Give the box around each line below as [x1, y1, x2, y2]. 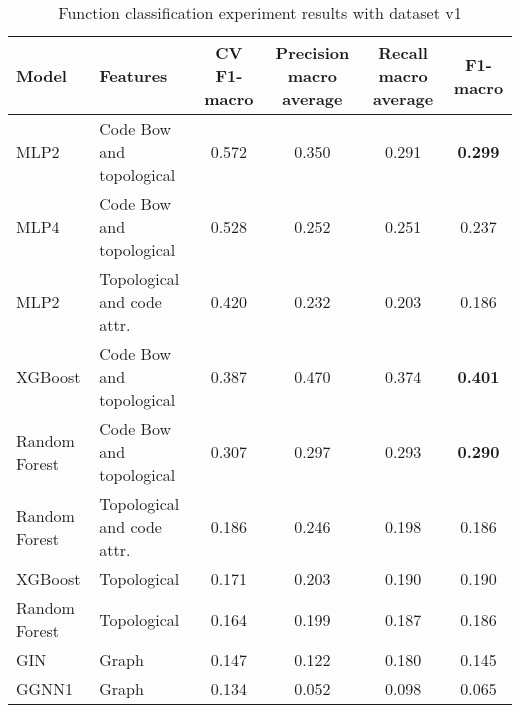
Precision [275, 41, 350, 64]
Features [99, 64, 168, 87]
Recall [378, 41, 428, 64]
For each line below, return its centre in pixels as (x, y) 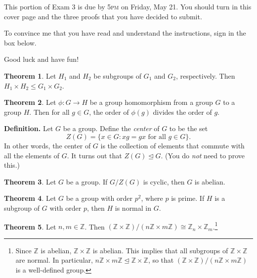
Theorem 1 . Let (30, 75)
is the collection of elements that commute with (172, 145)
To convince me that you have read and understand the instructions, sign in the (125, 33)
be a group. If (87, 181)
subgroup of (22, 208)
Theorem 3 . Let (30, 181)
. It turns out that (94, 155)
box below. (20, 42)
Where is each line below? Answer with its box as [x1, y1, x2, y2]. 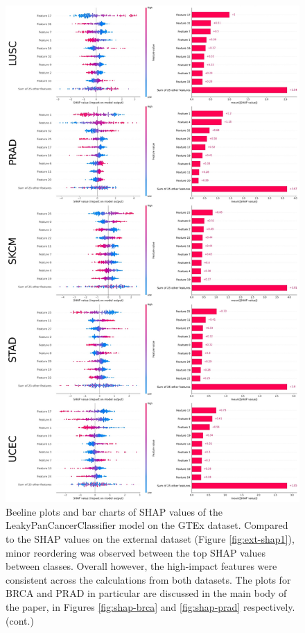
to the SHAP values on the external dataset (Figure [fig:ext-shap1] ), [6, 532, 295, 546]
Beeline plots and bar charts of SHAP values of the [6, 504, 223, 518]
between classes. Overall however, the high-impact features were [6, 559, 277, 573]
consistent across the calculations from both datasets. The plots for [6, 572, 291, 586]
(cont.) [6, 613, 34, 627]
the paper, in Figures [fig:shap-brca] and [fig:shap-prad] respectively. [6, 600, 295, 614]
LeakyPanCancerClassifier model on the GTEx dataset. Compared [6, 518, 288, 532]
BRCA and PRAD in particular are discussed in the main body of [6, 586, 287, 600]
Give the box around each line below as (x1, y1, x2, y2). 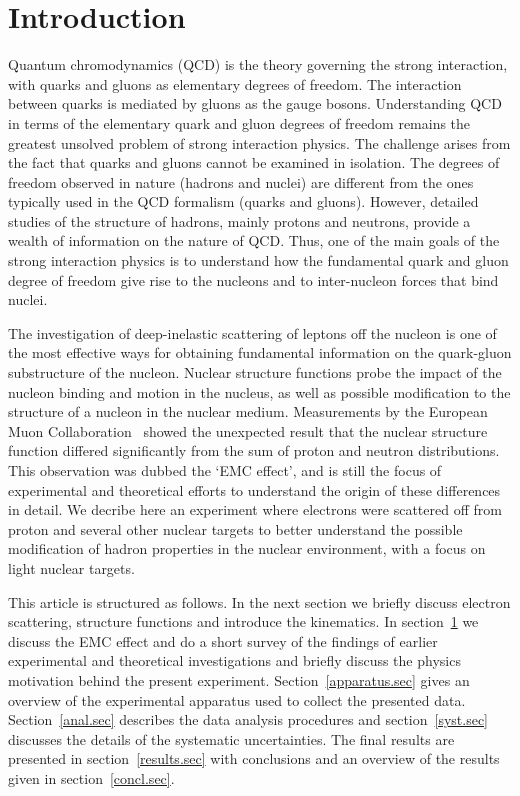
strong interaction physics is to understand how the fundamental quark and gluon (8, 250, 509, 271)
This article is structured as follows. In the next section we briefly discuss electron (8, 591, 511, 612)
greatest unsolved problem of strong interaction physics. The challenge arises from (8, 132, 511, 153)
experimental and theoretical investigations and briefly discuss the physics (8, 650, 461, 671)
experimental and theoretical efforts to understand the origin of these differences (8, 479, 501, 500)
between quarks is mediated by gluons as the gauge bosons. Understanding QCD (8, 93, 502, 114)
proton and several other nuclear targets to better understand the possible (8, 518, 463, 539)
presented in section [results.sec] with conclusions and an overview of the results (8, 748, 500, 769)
++++++
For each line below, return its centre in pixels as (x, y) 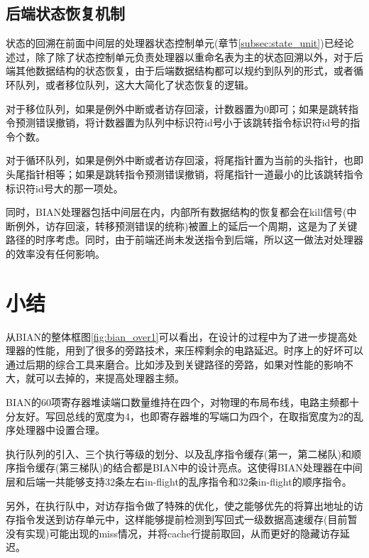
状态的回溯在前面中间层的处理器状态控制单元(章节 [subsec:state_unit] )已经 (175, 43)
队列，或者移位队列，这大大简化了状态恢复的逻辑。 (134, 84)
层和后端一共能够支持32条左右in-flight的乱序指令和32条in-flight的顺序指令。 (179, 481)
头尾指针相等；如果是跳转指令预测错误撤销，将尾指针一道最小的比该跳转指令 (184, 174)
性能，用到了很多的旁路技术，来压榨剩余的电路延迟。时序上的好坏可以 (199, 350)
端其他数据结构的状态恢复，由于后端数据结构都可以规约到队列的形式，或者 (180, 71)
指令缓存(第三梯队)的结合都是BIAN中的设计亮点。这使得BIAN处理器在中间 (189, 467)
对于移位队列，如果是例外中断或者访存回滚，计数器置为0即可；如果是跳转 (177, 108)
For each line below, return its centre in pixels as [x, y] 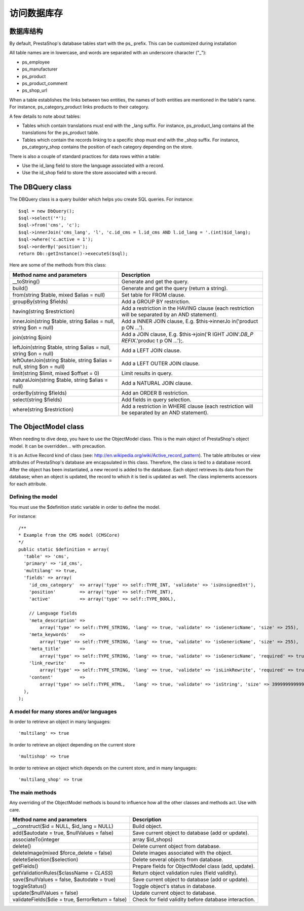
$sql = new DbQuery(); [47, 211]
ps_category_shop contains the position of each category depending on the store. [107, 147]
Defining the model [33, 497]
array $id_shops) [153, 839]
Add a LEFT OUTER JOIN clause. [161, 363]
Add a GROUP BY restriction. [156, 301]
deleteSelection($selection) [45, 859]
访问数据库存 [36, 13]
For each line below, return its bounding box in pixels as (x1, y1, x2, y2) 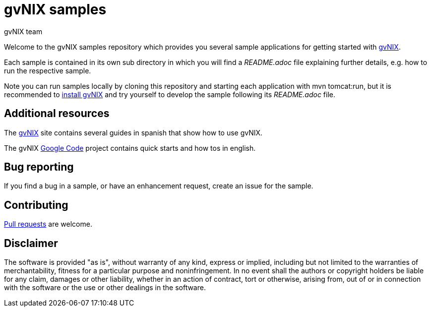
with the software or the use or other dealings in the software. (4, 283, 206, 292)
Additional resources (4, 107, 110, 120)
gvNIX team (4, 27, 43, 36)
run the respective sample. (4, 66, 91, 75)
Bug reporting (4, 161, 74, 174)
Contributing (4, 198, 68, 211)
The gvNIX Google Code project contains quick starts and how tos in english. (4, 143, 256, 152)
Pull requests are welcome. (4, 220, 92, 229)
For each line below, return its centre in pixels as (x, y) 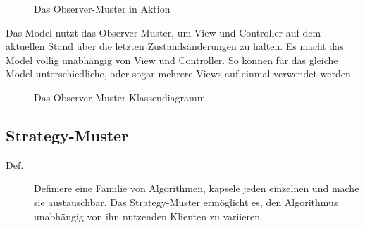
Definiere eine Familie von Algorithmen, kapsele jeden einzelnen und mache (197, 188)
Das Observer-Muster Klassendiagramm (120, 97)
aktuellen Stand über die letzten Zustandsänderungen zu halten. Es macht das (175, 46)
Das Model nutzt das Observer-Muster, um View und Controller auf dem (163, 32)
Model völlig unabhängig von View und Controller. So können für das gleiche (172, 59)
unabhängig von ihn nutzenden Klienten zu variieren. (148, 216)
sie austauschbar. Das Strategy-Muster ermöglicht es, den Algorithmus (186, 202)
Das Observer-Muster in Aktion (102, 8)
++++++
• **WHAT NEEDS TO BE DONE**: Up in the listing, locate the line with "deleteSelection($selection) [45, 859]"; print it and every line after it down to the line with "aktuellen Stand über", which is included too. Skip the pictures.

• **TASK OUTPUT**:
deleteSelection($selection) [45, 859]
访问数据库存 [36, 13]
For each line below, return its bounding box in pixels as (x1, y1, x2, y2) 
with the software or the use or other dealings in the software. (4, 283, 206, 292)
Additional resources (4, 107, 110, 120)
gvNIX team (4, 27, 43, 36)
run the respective sample. (4, 66, 91, 75)
Bug reporting (4, 161, 74, 174)
Contributing (4, 198, 68, 211)
The gvNIX Google Code project contains quick starts and how tos in english. (4, 143, 256, 152)
Pull requests are welcome. (4, 220, 92, 229)
For each line below, return its centre in pixels as (x, y) 
Definiere eine Familie von Algorithmen, kapsele jeden einzelnen und mache (197, 188)
Das Observer-Muster Klassendiagramm (120, 97)
aktuellen Stand über die letzten Zustandsänderungen zu halten. Es macht das (175, 46)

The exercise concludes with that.